◆ What you should do ◆
Only the number is wanted: state how many lines of the data below contain the word "школы".

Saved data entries
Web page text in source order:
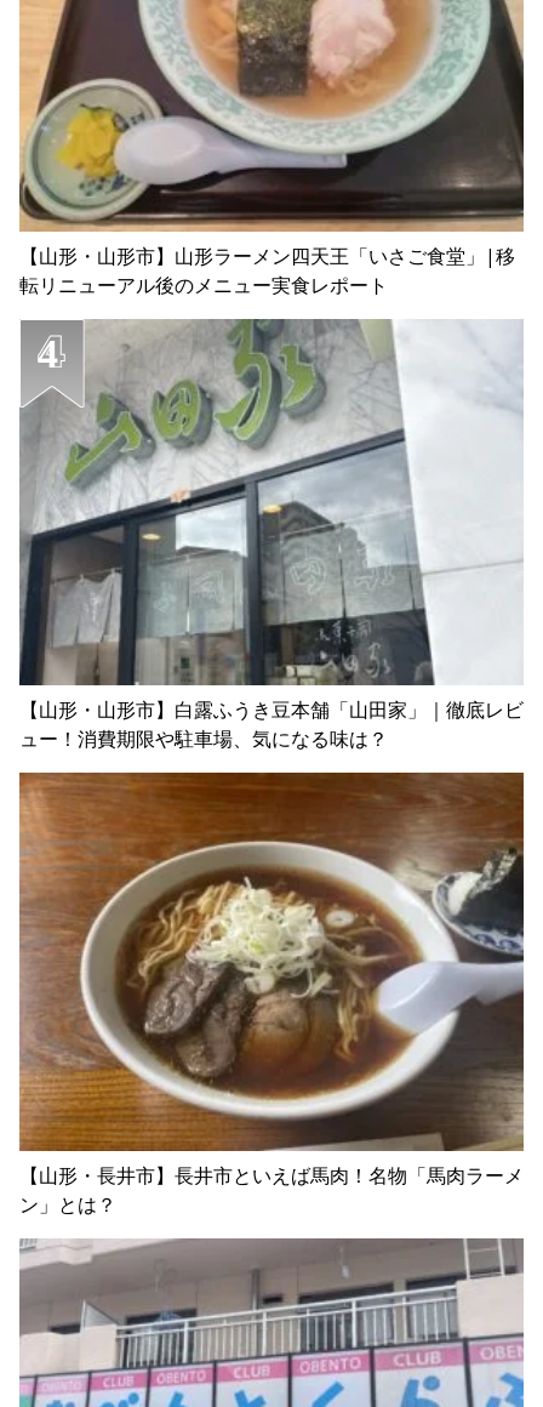
【山形・山形市】山形ラーメン四天王「いさご食堂」|移
転リニューアル後のメニュー実食レポート
【山形・山形市】白露ふうき豆本舗「山田家」｜徹底レビ
ュー！消費期限や駐車場、気になる味は？
【山形・長井市】長井市といえば馬肉！名物「馬肉ラーメ
ン」とは？
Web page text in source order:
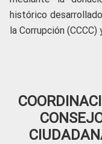
histórico
la Corrupción (CCCC)
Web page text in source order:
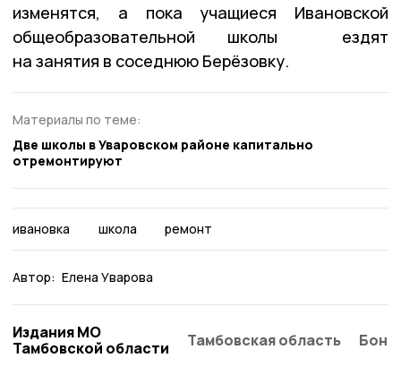
изменятся, а пока учащиеся Ивановской
общеобразовательной школы ездят
на занятия в соседнюю Берёзовку.
Материалы по теме:
Две школы в Уваровском районе капитально
отремонтируют
ивановка школа ремонт
Автор: Елена Уварова
Издания МО
Тамбовской области
Тамбовская область

◆ Exercise answer ◆
2